If you have any prayers you would like us to pray about, email me, and we'll pray for you. Maybe you feel strange with me making this offer or with the idea of strange people you don't know praying for you. Either way, you don't have to accept the offer, I just felt called to lay it out there.

So, I hope you have a great day and that maybe you too will have the chance to experience the habits of someone around you and be challenged to see the world through their eyes.

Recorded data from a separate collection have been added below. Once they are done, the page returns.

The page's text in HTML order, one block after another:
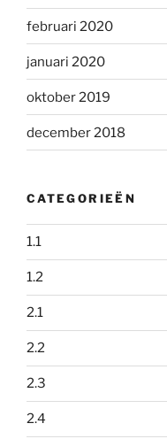
februari 2020
januari 2020
oktober 2019
december 2018
CATEGORIEËN
1.1
1.2
2.1
2.2
2.3
2.4
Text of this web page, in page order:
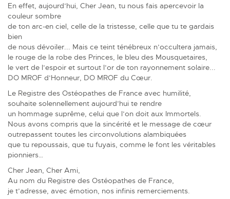
En effet, aujourd’hui, Cher Jean, tu nous fais apercevoir la
couleur sombre
de ton arc-en ciel, celle de la tristesse, celle que tu te gardais
bien
de nous dévoiler... Mais ce teint ténébreux n’occultera jamais,
le rouge de la robe des Princes, le bleu des Mousquetaires,
le vert de l’espoir et surtout l’or de ton rayonnement solaire...
DO MROF d’Honneur, DO MROF du Cœur.
Le Registre des Ostéopathes de France avec humilité,
souhaite solennellement aujourd’hui te rendre
un hommage suprême, celui que l’on doit aux Immortels.
Nous avons compris que la sincérité et le message de cœur
outrepassent toutes les circonvolutions alambiquées
que tu repoussais, que tu fuyais, comme le font les véritables
pionniers…
Cher Jean, Cher Ami,
Au nom du Registre des Ostéopathes de France,
je t’adresse, avec émotion, nos infinis remerciements.
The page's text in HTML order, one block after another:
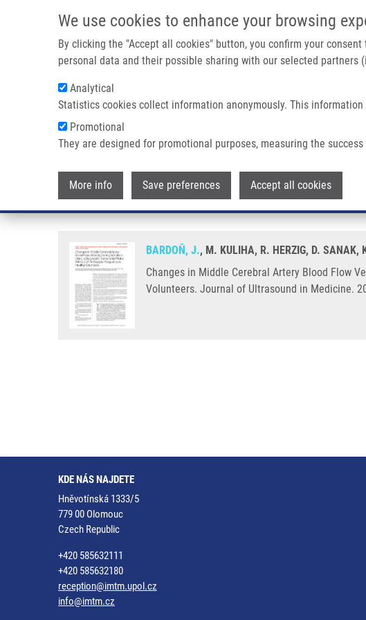
We use cookies to enhance your browsing
By clicking the "Accept all cookies" button, you confirm your
personal data and their possible sharing with our selected partners
Analytical
Statistics cookies collect information anonymously. This
Promotional
They are designed for promotional purposes, measuring the
More info Save preferences Accept all cookies
Drobečková navigace
Domů Changes In Middle Cerebral Artery Blood Flow Velocity During
Changes in Middle Cerebral Artery
Probe With a 2-MHz Doppler
BARDOŇ, J., M. KULIHA, R. HERZIG, D. SANAK,
Changes in Middle Cerebral Artery Blood Flow
Volunteers. Journal of Ultrasound in Medicine.
KDE NÁS NAJDETE
Hněvotínská 1333/5
779 00 Olomouc
Czech Republic
+420 585632111
+420 585632180
reception@imtm.upol.cz
info@imtm.cz
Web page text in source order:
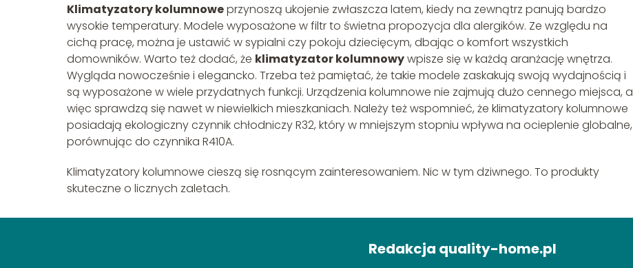
Klimatyzatory kolumnoweprzynoszą ukojenie zwłaszcza latem, kiedy na zewnątrz panują bardzo
wysokie temperatury. Modele wyposażone w filtr to świetna propozycja dla alergików. Ze względu na
cichą pracę, można je ustawić w sypialni czy pokoju dziecięcym, dbając o komfort wszystkich
domowników. Warto też dodać, że klimatyzator kolumnowywpisze się w każdą aranżację wnętrza.
Wygląda nowocześnie i elegancko. Trzeba też pamiętać, że takie modele zaskakują swoją wydajnością i
są wyposażone w wiele przydatnych funkcji. Urządzenia kolumnowe nie zajmują dużo cennego miejsca, a
więc sprawdzą się nawet w niewielkich mieszkaniach. Należy też wspomnieć, że klimatyzatory kolumnowe
posiadają ekologiczny czynnik chłodniczy R32, który w mniejszym stopniu wpływa na ocieplenie globalne,
porównując do czynnika R410A.
Klimatyzatory kolumnowe cieszą się rosnącym zainteresowaniem. Nic w tym dziwnego. To produkty
skuteczne o licznych zaletach.
Redakcja quality-home.pl
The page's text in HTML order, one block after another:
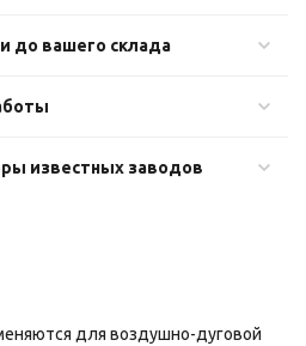
до вашего склада
известных заводов
для воздушно-дуговой
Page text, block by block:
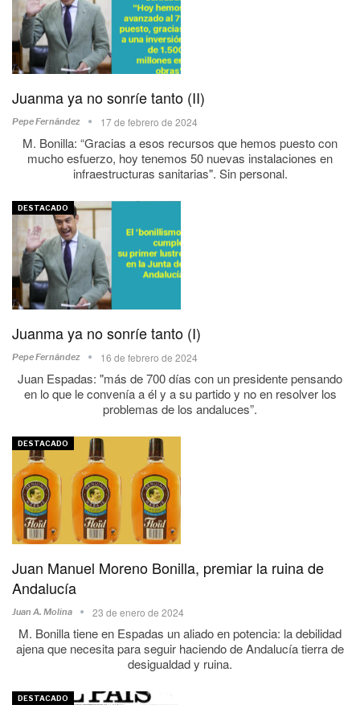
Juanma ya no sonríe tanto (II)
Pepe Fernández 17 de febrero de 2024
M. Bonilla: “Gracias a esos recursos que hemos puesto con
mucho esfuerzo, hoy tenemos 50 nuevas instalaciones en
infraestructuras sanitarias". Sin personal.
DESTACADO
Juanma ya no sonríe tanto (I)
Pepe Fernández 16 de febrero de 2024
Juan Espadas: "más de 700 días con un presidente pensando
en lo que le convenía a él y a su partido y no en resolver los
problemas de los andaluces”.
DESTACADO
Juan Manuel Moreno Bonilla, premiar la ruina de
Andalucía
Juan A. Molina 23 de enero de 2024
M. Bonilla tiene en Espadas un aliado en potencia: la debilidad
ajena que necesita para seguir haciendo de Andalucía tierra de
desigualdad y ruina.
DESTACADO
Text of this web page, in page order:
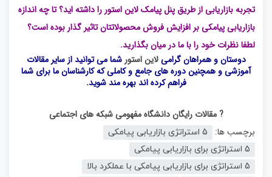
تجربه بازاریابی از طریق پنل پیامک لاین استور را داشته اید؟ تا چه اندازه
بازاریابی پیامکی بر افزایش فروش محصولاتتان تاثیر گذار بوده است؟
لطفا نظرات خود را با ما در میان بگذارید.
دوستان و همراهان گرامیلاین استور شما می توانید از سایر مقالات
آموزشی و همچنین دوره های جامع و کاملی که کارشناسان ما برای شما
فراهم کرده اند بهره مند شوید.
? مقالات رایگان دانشگاه مفهومی شبکه های اجتماعی
برچسب ها:
5 استراتژی بازاریابی پیامکی
5 استراتژی برای بازاریابی پیامکی
5 استراتژی برای بازاریابی پیامکی با عملکرد بالا
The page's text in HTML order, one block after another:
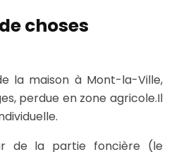
choses
la maison à Mont-la-Ville,
perdue en zone agricole.Il
de la partie foncière (le
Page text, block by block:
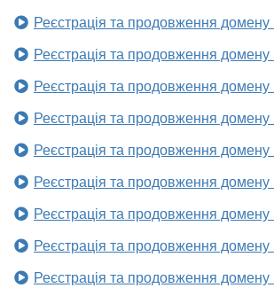
Реєстрація та продовження домену
Реєстрація та продовження домену
Реєстрація та продовження домену
Реєстрація та продовження домену
Реєстрація та продовження домену
Реєстрація та продовження домену
Реєстрація та продовження домену
Реєстрація та продовження домену
Реєстрація та продовження домену
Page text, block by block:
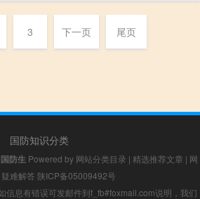
3 下一页 尾页
国防知识分类
防生 Powered by 网站分类目录 | 精选推荐文章 | 网
疑难解答 陕ICP备05009492号
信息有错误可发邮件到f_fb#foxmail.com说明，我们
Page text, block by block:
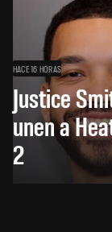
HACE 16 HORAS
Justice
unen a
2
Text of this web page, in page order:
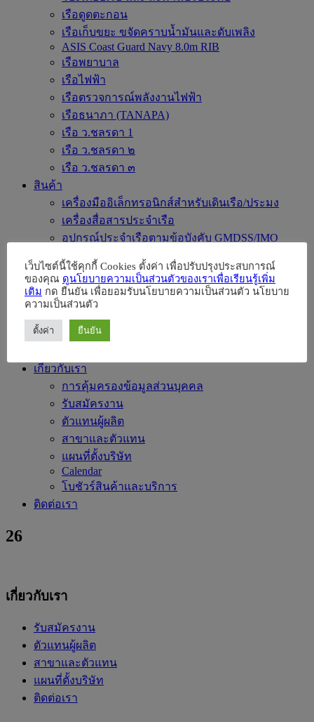
เรือดูดตะกอน
เรือเก็บขยะ ขจัดคราบน้ำมันและดับเพลิง
ASIS Coast Guard Navy 8.0m RIB
เรือพยาบาล
เรือไฟฟ้า
เรือตรวจการณ์พลังงานไฟฟ้า
เรือธนาภา (TANAPA)
เรือ ว.ชลรดา 1
เรือ ว.ชลรดา ๒
เรือ ว.ชลรดา ๓
สินค้า
เครื่องมืออิเล็กทรอนิกส์สำหรับเดินเรือ/ประมง
เครื่องสื่อสารประจำเรือ
อุปกรณ์ประจำเรือตามข้อบังคับ GMDSS/IMO
อุปกรณ์ประจำเรือ
เครื่องจักรและเครื่องจักรช่วย
Ultrasonic Drilling Monitor for Construction
ระบบตรวจการณ์
เกี่ยวกับเรา
การคุ้มครองข้อมูลส่วนบุคคล
รับสมัครงาน
ตัวแทนผู้ผลิต
สาขาและตัวแทน
แผนที่ตั้งบริษัท
Calendar
โบชัวร์สินค้าและบริการ
ติดต่อเรา
26
เกี่ยวกับเรา
รับสมัครงาน
ตัวแทนผู้ผลิต
สาขาและตัวแทน
แผนที่ตั้งบริษัท
ติดต่อเรา
เว็บไซต์นี้ใช้คุกกี้ Cookies ตั้งค่า เพื่อปรับปรุงประสบการณ์
ของคุณ ดูนโยบายความเป็นส่วนตัวของเราเพื่อเรียนรู้เพิ่ม
เติม กด ยืนยัน เพื่อยอมรับนโยบายความเป็นส่วนตัว นโยบาย
ความเป็นส่วนตัว
ตั้งค่า ยืนยัน
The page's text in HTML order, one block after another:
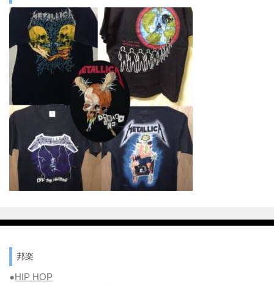
邦楽
●HIP HOP
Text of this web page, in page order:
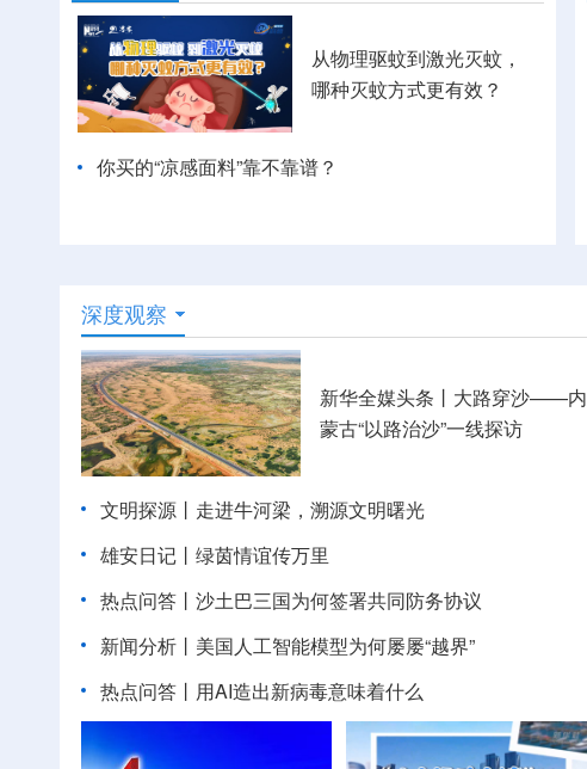
从物理驱蚊到激光灭蚊，
哪种灭蚊方式更有效？
你买的“凉感面料”靠不靠谱？
深度观察
新华全媒头条丨 大路穿沙——内
蒙古“以路治沙”一线探访
文明探源丨走进牛河梁，溯源文明曙光
雄安日记丨绿茵情谊传万里
热点问答丨沙土巴三国为何签署共同防务协议
新闻分析丨美国人工智能模型为何屡屡“越界”
热点问答丨用AI造出新病毒意味着什么
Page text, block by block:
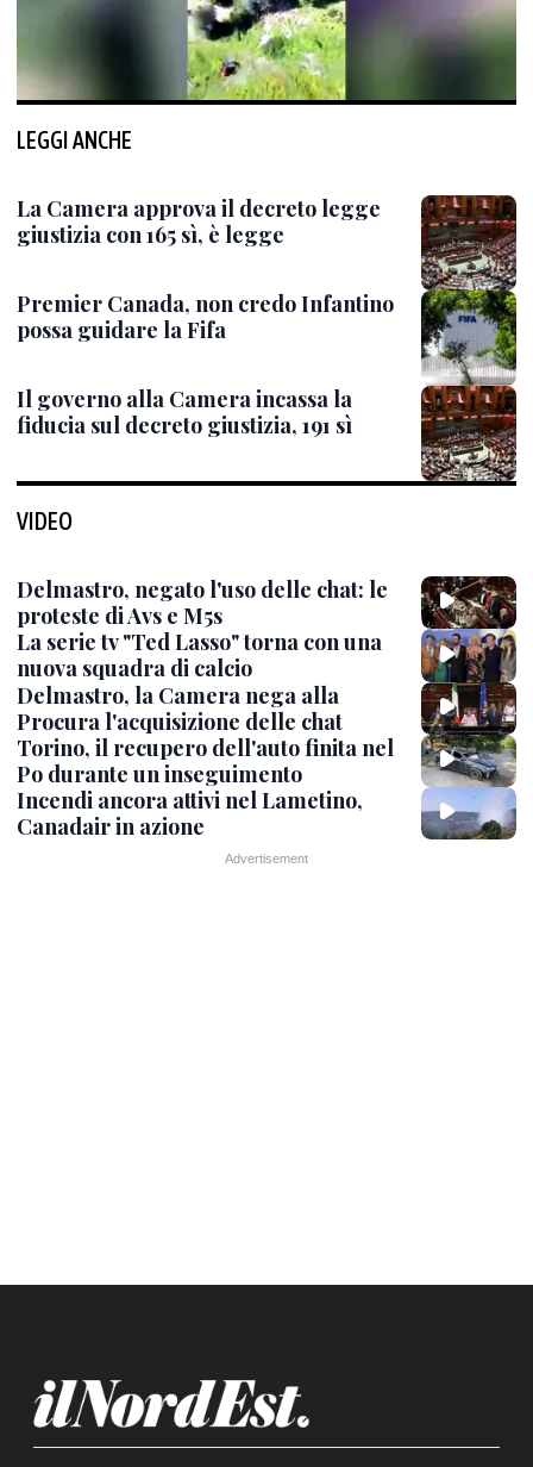
LEGGI ANCHE
La Camera approva il decreto legge
giustizia con 165 sì, è legge
Premier Canada, non credo Infantino
possa guidare la Fifa
Il governo alla Camera incassa la
fiducia sul decreto giustizia, 191 sì
VIDEO
Delmastro, negato l'uso delle chat: le
proteste di Avs e M5s
La serie tv "Ted Lasso" torna con una
nuova squadra di calcio
Delmastro, la Camera nega alla
Procura l'acquisizione delle chat
Torino, il recupero dell'auto finita nel
Po durante un inseguimento
Incendi ancora attivi nel Lametino,
Canadair in azione
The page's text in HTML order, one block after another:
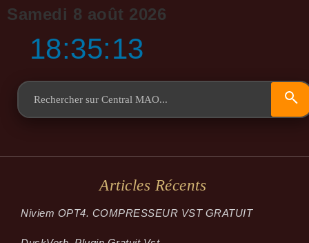
Samedi 8 août 2026
18:35:14
Articles Récents
Niviem OPT4. COMPRESSEUR VST GRATUIT
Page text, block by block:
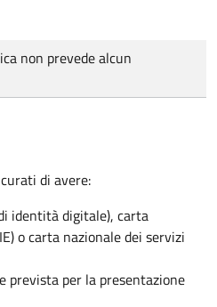
non prevede alcun
di avere:
identità digitale), carta
o carta nazionale dei servizi
prevista per la presentazione
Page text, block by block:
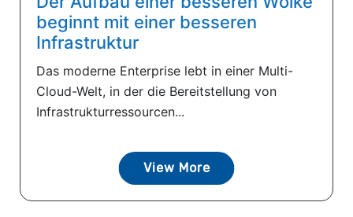
beginnt mit einer besseren
Infrastruktur
Das moderne Enterprise lebt in einer Multi-
Cloud-Welt, in der die Bereitstellung von
Infrastrukturressourcen...
View More

Sunday, September 14, 2008

I made it!

 I just survived my first week of classes at Columbia Theological Seminary and I'm heading into another one. We've already had two quizzes in Hebrew, plus for my Wednesday class we're preparing a group presentation. I'm so excited about all of my classes. Old Testament has turned out to be more than a bible study, more than a history class, something more like Bible enrichment and history of theology. For my first elective I chose a seminar on worship and music. I'm excited about the way we will look at the history of worship in the church and how to find direction for churches in today's world--I know sounds right up my alley, huh? The best part though is that we have to do a project and write a paper, both of which scare me a little bit, but at the same time I was hoping one semester during my studies here to take an independent study in worship to do just this, and now I will be able to do it for a class with the help of others and then present it to people who could possibly use it. My other elective, another seminar, takes a look at the possible ways that a church can take on "public ministry." The professors presented an interesting syllabus to us, showing how we will learn about theory and then have to apply it to a congregation which we will study. I can't tell you how blessed I feel to be passionate about everything I'm studying. Discovering the meanings of Hebrew words and their double or sometimes multiple meanings, learning to read and asses the strength of activities in an average church congregation, being forced to think about theology and worship and God's abounding grace and love as I drink everything in from the wonder surrounding me.
 And yet that's only looking at my academic life. For the last two years, socializing always felt like work; some cultural or language barriers inhibited either myself or my friends. The "work" of friendship never feels wasted and becomes very gratifying, but still, it's always hard. So here I am, living on campus in the building in these pictures with several of the other students in my classes and in the community of roughly 300 students. We eat together, laugh together, study together, and pray together. I've been attending a 6:30am prayer service M-F, MTThF we have worship at 10am followed by fellowship and coffee at 10:30. You all know me and how I love routine and especially eating and waking at the same time. I've been eating with my friends in the refectory(shown here, no,that's not a foto from HP), whether I enjoy their good meals or bring my own, we enjoy each other's company and get to know new people. Wednesday night we had an awesome semi-spontaneous improvisation class lead by some of my fellow seminarians. Imagine "Who's line" where all ten of us were just getting up and taking turns in the game. Incredible, my friends are Hilarious! Plus, I will be part of a woman's bible study and an "intentional community"--something like a bible study, but God's blessings abound everywhere in my life. I could not ask for more.